We'll write the linear function in the point slope form:

f(x) = mx + n, where m is the slope and n is the y intercept.

If f(2) = -9, we'll substitute x by 2 in the expression of the linear function:

f(2) = 2m + n

2m + n = -9

n = -9 - 2m (1)

If f(3) = 9, we'll substitute x by 3 in the expression of the linear function:

f(3) = 3m + n

3m + n = 9

n = 9 - 3m (2)

We'll put (1) = (2):

-9 - 2m = 9 - 3m

We'll add 3m both sides:

3m - 2m - 9 = 9

We'll add 9 both sides:

m = 9 + 9

**m = 18**

**The slope of the linear function is m = 18.**

A linear function can be written in the form f(x) =ax+b.

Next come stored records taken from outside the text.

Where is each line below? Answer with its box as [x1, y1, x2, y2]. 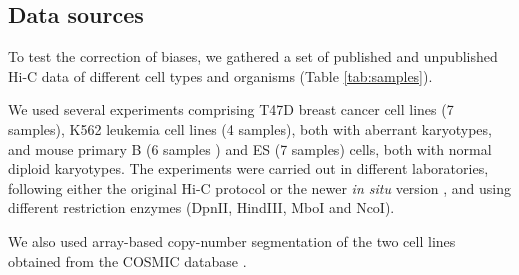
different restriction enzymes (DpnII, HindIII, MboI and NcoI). [8, 197, 395, 218]
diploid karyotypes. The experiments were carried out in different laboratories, [8, 158, 489, 179]
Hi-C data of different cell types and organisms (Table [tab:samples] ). [8, 65, 433, 86]
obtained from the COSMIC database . [8, 250, 247, 271]
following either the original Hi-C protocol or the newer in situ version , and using [8, 177, 511, 198]
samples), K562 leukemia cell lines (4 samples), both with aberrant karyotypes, [8, 118, 492, 139]
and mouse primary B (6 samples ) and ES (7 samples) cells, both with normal [8, 138, 492, 159]
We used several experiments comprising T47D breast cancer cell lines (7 [8, 99, 454, 120]
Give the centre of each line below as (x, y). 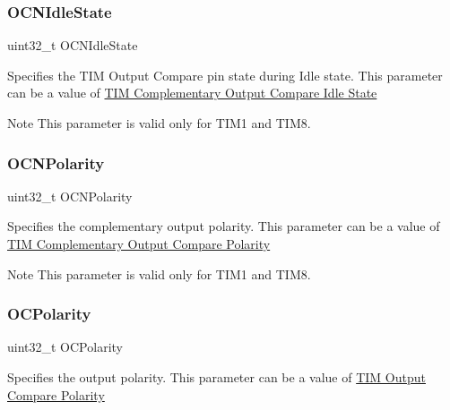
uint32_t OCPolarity (65, 347)
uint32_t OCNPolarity (70, 196)
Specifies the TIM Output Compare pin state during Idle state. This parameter (225, 75)
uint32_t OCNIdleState (73, 45)
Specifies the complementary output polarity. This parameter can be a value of (224, 226)
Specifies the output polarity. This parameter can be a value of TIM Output (216, 377)
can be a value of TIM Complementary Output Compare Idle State (192, 93)
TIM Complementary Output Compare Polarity (139, 243)
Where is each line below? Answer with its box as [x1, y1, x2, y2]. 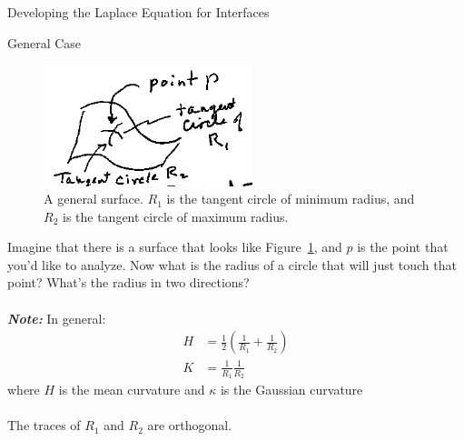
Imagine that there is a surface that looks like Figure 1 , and [7, 237, 342, 256]
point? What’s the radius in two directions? [7, 273, 250, 292]
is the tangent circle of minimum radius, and [166, 189, 415, 208]
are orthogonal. [147, 416, 232, 435]
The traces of [7, 416, 81, 435]
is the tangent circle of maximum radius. [62, 206, 289, 226]
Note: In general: [7, 308, 106, 327]
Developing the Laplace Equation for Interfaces [7, 3, 270, 21]
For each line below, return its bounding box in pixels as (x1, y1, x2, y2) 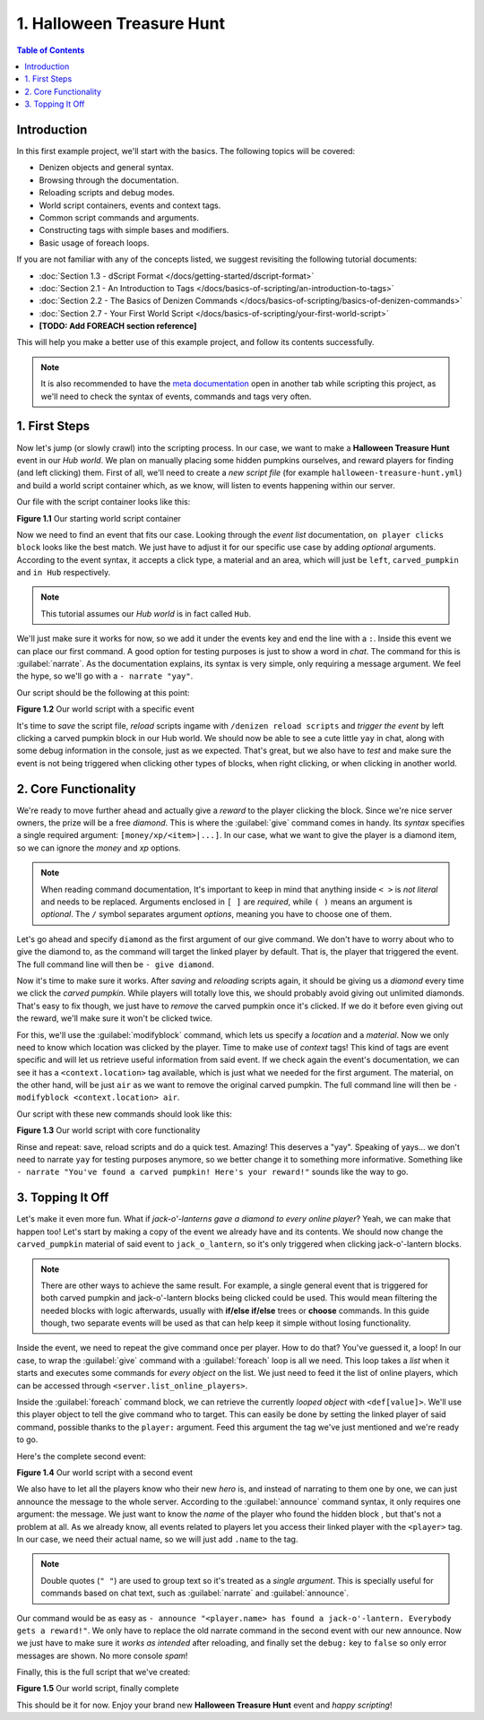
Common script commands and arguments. (39, 212, 199, 223)
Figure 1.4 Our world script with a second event (16, 1466, 193, 1478)
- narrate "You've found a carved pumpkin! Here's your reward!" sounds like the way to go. (16, 1166, 409, 1178)
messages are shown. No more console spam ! (16, 1650, 188, 1661)
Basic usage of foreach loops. (39, 238, 150, 248)
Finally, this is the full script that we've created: (16, 1667, 191, 1678)
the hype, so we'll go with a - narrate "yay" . (16, 670, 194, 681)
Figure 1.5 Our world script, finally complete (16, 1683, 179, 1694)
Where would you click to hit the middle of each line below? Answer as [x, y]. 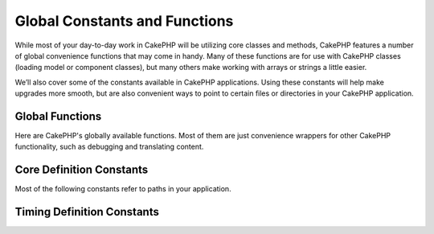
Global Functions [58, 116]
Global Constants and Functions [124, 21]
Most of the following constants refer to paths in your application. [123, 189]
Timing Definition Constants [87, 212]
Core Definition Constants [82, 170]
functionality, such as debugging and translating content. [109, 147]
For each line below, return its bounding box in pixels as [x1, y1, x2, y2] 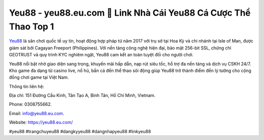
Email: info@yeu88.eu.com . [9, 110, 65, 116]
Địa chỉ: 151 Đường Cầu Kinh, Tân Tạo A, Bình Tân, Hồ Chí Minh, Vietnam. [9, 93, 156, 98]
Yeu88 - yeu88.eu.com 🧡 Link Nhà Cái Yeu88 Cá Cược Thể [9, 7, 251, 18]
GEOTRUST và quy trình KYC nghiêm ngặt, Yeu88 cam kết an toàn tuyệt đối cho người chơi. [9, 52, 194, 58]
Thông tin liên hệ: [9, 83, 44, 89]
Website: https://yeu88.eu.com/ [9, 119, 73, 125]
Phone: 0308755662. [9, 101, 52, 107]
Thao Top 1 [9, 21, 54, 32]

Given the values f(2) = -9 and f(3) = 9.

f(-3) = 9 gives a(-3)+b = -9.

-3a+b = -9.....(1).

f(3) = 9 gives: a(3)+b = 9. Or

3a+b = 9.......(2)

Adding (1) and (2) gives:

2b = -9+9 = 0. So b= 0.

(2)-(1) gives: 6a = 9-(-9) = =18.

So 6a = 18.

a = 18/6 = 3.

Therefore f(x) = ax+b = 3x is the required linear function.